As the weeks went on, the drawings became more precise. The hearts were less boxy, the lines smoother and rounder. The humans began to have fingers and necks and arms and hair and faces. The monsters had more legs and body parts.  Now, four months later, he continues to draw. Nearly every day he has something new to offer me. 

I pulled out an old camera I bought for when our oldest daughter played sports. It's a very nice camera. Not professional grade, but definitely not for selfies. 

Now that I don't have anyone in sports, I don't use it nearly as often as I should. I can do everything I need with my old iPhone. 

So I loaned it to Jacob and wound up with 137 photos of his toes, his knees, the rug, and his belly.  But there were a couple of gems too. Hopefully, if his interest continues, I'll be able to share some of those photos as he gets a better understanding of how the camera works. 

I'd love to see the world from his eyes. 

Thursday, March 10, 2022

Explosion of Words

 It's been so long since I've done an update on Jake. 

Life has been a whirlwind of activity. It always is, especially when he has six hours of ABA (Applied Behavioral Analysis). 


We're fighting insurance, and have been for months now.  Despite the fact that ABA is clinically proven to be effective for those with Down syndrome, insurance only wants to pay for those who have Autism. But six hours per day of ABA would mean nearly $2000/week in fees without insurance. 
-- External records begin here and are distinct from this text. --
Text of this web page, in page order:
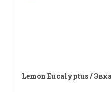
Lemon Eucalyptus /
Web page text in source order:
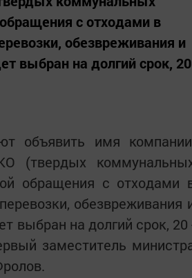
с отходами в
обезвреживания и
выбран на долгий срок, 20
объявить имя
(твердых
обращения с отходами
обезвреживания
выбран на долгий срок, 20
заместитель
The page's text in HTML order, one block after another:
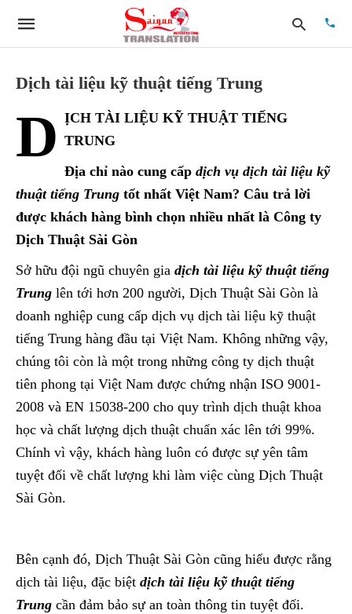
and
Dịch tài liệu kỹ thuật tiếng Trung
D ỊCH TÀI LIỆU KỸ THUẬT TIẾNG
TRUNG
Địa chỉ nào cung cấp dịch vụ dịch tài liệu kỹ
thuật tiếng Trung tốt nhất Việt Nam? Câu trả lời
được khách hàng bình chọn nhiều nhất là Công ty
Dịch Thuật Sài Gòn
Sở hữu đội ngũ chuyên gia dịch tài liệu kỹ thuật tiếng
Trung lên tới hơn 200 người, Dịch Thuật Sài Gòn là
doanh nghiệp cung cấp dịch vụ dịch tài liệu kỹ thuật
tiếng Trung hàng đầu tại Việt Nam. Không những vậy,
chúng tôi còn là một trong những công ty dịch thuật
tiên phong tại Việt Nam được chứng nhận ISO 9001-
2008 và EN 15038-200 cho quy trình dịch thuật khoa
học và chất lượng dịch thuật chuẩn xác lên tới 99%.
Chính vì vậy, khách hàng luôn có được sự yên tâm
tuyệt đối về chất lượng khi làm việc cùng Dịch Thuật
Sài Gòn.
Bên cạnh đó, Dịch Thuật Sài Gòn cũng hiểu được rằng
dịch tài liệu, đặc biệt dịch tài liệu kỹ thuật tiếng
Trung cần đảm bảo sự an toàn thông tin tuyệt đối.
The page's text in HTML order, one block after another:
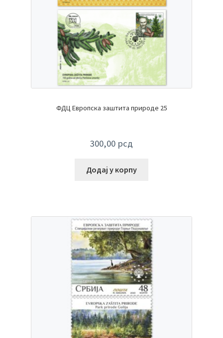
ФДЦ Европска заштита природе 25
300,00 рсд
Додај у корпу
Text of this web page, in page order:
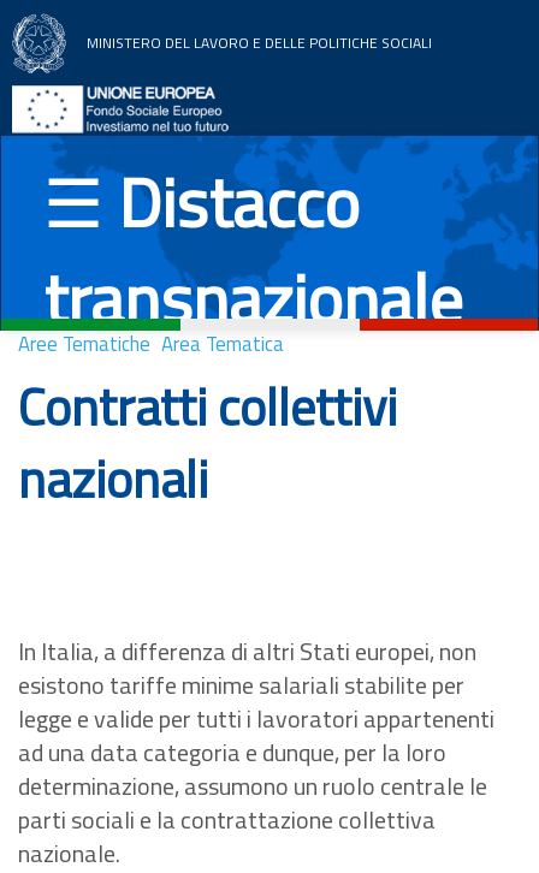
Home
Aree tematiche
News
Documentazione
Paesi UE
Italiano English Română Deutsch
MINISTERO DEL LAVORO E DELLE POLITICHE SOCIALI
☰Distacco
transnazionale
Aree Tematiche Area Tematica
Contratti collettivi
nazionali
In Italia, a differenza di altri Stati europei, non
esistono tariffe minime salariali stabilite per
legge e valide per tutti i lavoratori appartenenti
ad una data categoria e dunque, per la loro
determinazione, assumono un ruolo centrale le
parti sociali e la contrattazione collettiva
nazionale.
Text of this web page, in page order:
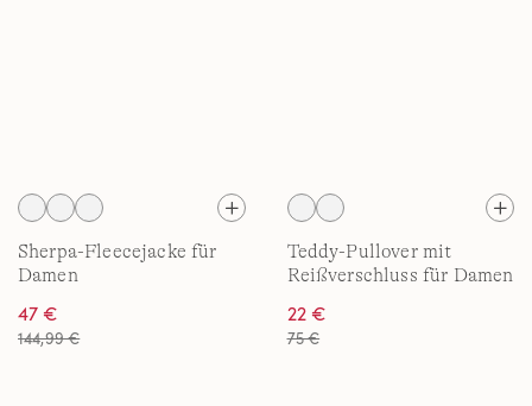
Sherpa-Fleecejacke für
Damen
47 €
144,99 €
Teddy-Pullover mit
Reißverschluss für Damen
22 €
75 €
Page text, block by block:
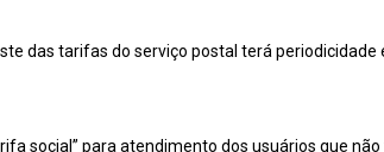
das tarifas do serviço postal terá periodicidade
social” para atendimento dos usuários que
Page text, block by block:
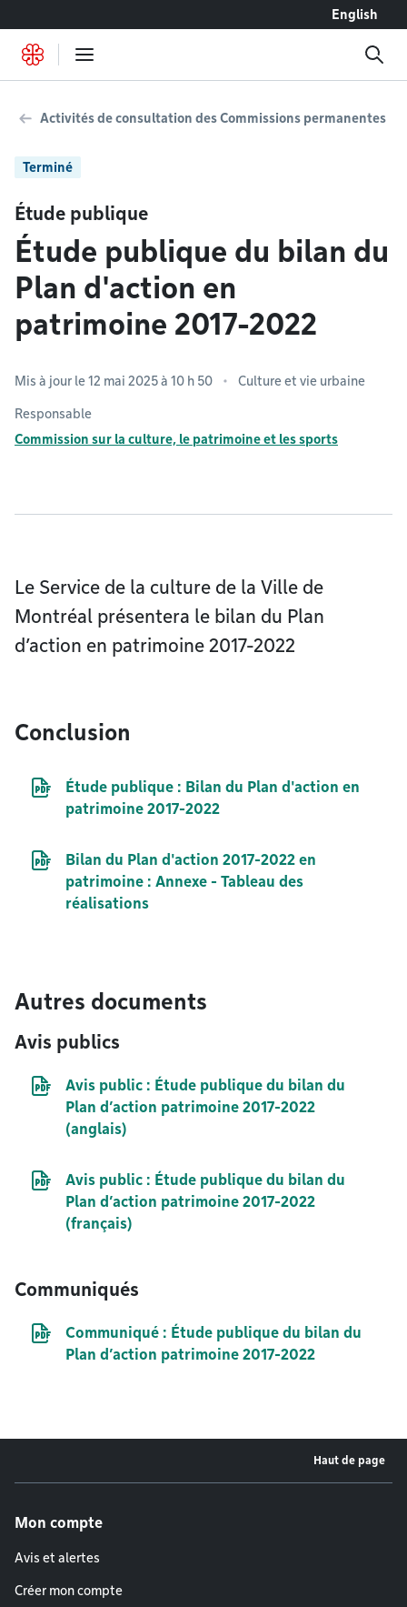
English
Activités de consultation des Commissions permanentes
Terminé
Étude publique
Étude publique du bilan du
Plan d'action en
patrimoine 2017-2022
Mis à jour le 12 mai 2025 à 10 h 50 Culture et vie urbaine
Responsable
Commission sur la culture, le patrimoine et les sports
Le Service de la culture de la Ville de
Montréal présentera le bilan du Plan
d’action en patrimoine 2017-2022
Conclusion
Document PDF
Étude publique : Bilan du Plan d'action en
patrimoine 2017-2022
Document PDF
Bilan du Plan d'action 2017-2022 en
patrimoine : Annexe - Tableau des
réalisations
Autres documents
Avis publics
Document PDF
Avis public : Étude publique du bilan du
Plan d’action patrimoine 2017-2022
(anglais)
Document PDF
Avis public : Étude publique du bilan du
Plan d’action patrimoine 2017-2022
(français)
Communiqués
Document PDF
Communiqué : Étude publique du bilan du
Plan d’action patrimoine 2017-2022
Haut de page
Mon compte
Avis et alertes
Créer mon compte

Our doctor has given a diagnosis that insurance has said qualifies him for ABA, but they still won't pay for it.  It's been months and we're still fighting them. I'm not going to lie. I'm beginning to sweat. Any moment, I can get a phone call from our ABA provider cutting us off. 

I've tried to get a second opinion, and they're 18 months out for appointments. 
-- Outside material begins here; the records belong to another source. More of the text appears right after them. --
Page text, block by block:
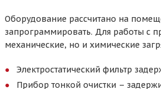
Оборудование рассчитано на
запрограммировать. Для работы с
механические, но и химические
Электростатический фильтр
Прибор тонкой очистки –
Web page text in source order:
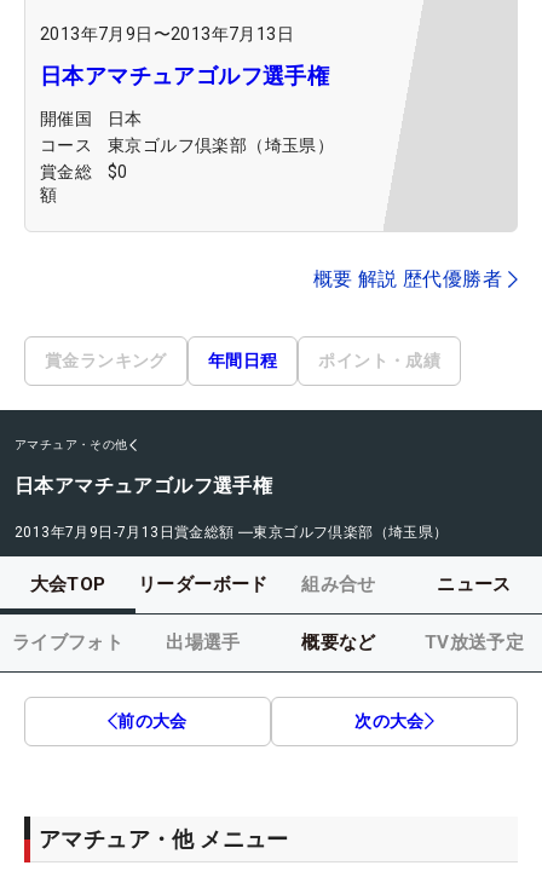
2013年7月9日 〜2013年7月13日
日本アマチュアゴルフ選手権
開催国
日本
コース
東京ゴルフ倶楽部（埼玉県）
賞金総
額
$0
概要 解説 歴代優勝者
賞金ランキング 年間日程 ポイント・成績
アマチュア・その他
日本アマチュアゴルフ選手権
2013年7月9日-7月13日賞金総額 ―東京ゴルフ倶楽部（埼玉県）
大会TOP リーダーボード 組み合せ ニュース
ライブフォト 出場選手 概要など TV放送予定
前の大会 次の大会
アマチュア・他 メニュー

I have only one more person we can call.  We actually made an appointment with them four months ago, but they changed their registration proceedures and took us off the appointment list. So now we're starting all over again. 

Add COVID to the mix, and everything is getting done at a snail's pace. It's brutal. 
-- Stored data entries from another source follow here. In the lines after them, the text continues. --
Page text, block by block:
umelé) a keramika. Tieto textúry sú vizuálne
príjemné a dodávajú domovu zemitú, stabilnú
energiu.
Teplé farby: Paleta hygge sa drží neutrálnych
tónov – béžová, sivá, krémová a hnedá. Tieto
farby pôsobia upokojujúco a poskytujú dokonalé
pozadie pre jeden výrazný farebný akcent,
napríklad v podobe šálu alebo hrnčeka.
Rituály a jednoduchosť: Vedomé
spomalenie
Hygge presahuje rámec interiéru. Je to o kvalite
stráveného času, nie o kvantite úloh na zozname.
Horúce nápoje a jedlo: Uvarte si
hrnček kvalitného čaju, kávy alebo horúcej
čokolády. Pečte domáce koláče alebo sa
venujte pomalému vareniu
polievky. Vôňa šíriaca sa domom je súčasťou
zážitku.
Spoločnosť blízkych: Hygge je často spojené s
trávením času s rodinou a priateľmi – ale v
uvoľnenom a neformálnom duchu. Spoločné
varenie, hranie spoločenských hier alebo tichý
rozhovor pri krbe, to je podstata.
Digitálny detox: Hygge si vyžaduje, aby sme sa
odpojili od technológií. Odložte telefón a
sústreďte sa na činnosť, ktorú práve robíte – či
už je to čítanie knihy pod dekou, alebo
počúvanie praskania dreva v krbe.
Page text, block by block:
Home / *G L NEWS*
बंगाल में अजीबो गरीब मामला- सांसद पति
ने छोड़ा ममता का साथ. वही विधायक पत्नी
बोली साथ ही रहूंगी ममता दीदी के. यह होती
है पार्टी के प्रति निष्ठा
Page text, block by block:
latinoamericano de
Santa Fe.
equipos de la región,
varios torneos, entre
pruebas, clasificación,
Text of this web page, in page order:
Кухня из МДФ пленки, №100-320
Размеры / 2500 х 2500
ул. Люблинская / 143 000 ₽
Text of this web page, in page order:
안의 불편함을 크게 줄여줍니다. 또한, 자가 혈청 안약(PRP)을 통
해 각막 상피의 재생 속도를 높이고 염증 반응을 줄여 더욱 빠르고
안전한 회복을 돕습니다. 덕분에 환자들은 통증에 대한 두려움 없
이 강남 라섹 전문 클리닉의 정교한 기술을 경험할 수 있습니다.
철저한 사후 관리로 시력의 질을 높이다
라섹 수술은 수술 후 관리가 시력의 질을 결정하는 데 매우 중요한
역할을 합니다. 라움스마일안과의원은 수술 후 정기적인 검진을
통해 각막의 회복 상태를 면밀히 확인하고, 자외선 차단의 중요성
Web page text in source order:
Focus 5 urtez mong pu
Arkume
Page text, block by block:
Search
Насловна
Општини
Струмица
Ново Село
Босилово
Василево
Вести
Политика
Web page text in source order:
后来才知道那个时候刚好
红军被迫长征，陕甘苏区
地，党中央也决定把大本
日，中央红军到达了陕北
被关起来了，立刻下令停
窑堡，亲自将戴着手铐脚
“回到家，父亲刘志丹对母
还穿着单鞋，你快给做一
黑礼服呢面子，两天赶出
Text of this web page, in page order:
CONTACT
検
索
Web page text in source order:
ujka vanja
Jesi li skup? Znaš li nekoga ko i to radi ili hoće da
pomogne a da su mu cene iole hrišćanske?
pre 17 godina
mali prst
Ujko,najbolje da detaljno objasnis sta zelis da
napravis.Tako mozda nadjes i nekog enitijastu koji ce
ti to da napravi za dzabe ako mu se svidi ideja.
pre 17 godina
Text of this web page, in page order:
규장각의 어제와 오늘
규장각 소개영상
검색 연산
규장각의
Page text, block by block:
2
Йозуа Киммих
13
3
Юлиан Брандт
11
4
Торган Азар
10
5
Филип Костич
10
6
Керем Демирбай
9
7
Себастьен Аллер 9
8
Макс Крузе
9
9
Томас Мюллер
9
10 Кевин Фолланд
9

But do you know what isn't brutal? 

Jacob's recent explosion of words. 

Yes, so many new words!

Words like 'thank you' used to be signed by blowing a kiss. Now he says, 'dank you.'

Today, as we watched Abominable before bed, I heard words like "home" and "Buddah" "fish" "baby" "water" "whoop" "snake" and a few other words. He's actively using and practicing words. And he delights in seeing my reaction to each new word. 



Plus, he's beginning to see the power of words; telling me what he wants to watch rather than being forced to choose between two movies of my liking. Counting, and asking for ten more minutes before going to bed, or asking to play with his big brother. Asking for (chicken) "nuggets" when he's hungry, or a "smooth"(ie) if he wants something different. 

Last week, my husband and I went on vacation alone for the first time since Jake was born. Jake didn't like it. Our adult son was watching Jake and his sister for the week, and said that several times, Jake would come to him and sign simultaneously while saying, "you, me, drive, mom, dad, now." He wanted Nathan to drive him to get us from wherever we were. Right NOW. 



When I came home late Monday night, Jake was already asleep in bed. In his usual fasion, he stirred late in the evening, so I crawled into bed, and put my arm over him. He rolled over, opened his eyes, and looked up at me. A grin washed over his face and he said, "Ahh, Mamma." Then he wrapped his arms around my neck and hugged me until he fell back asleep. 

Life is good. 

Speech, when we hear it, is amazing. 

It's hard to believe Jake is no longer a child. He's an eleven year-old man-child with meaty hands, and mischevious grin.  And I love him to death!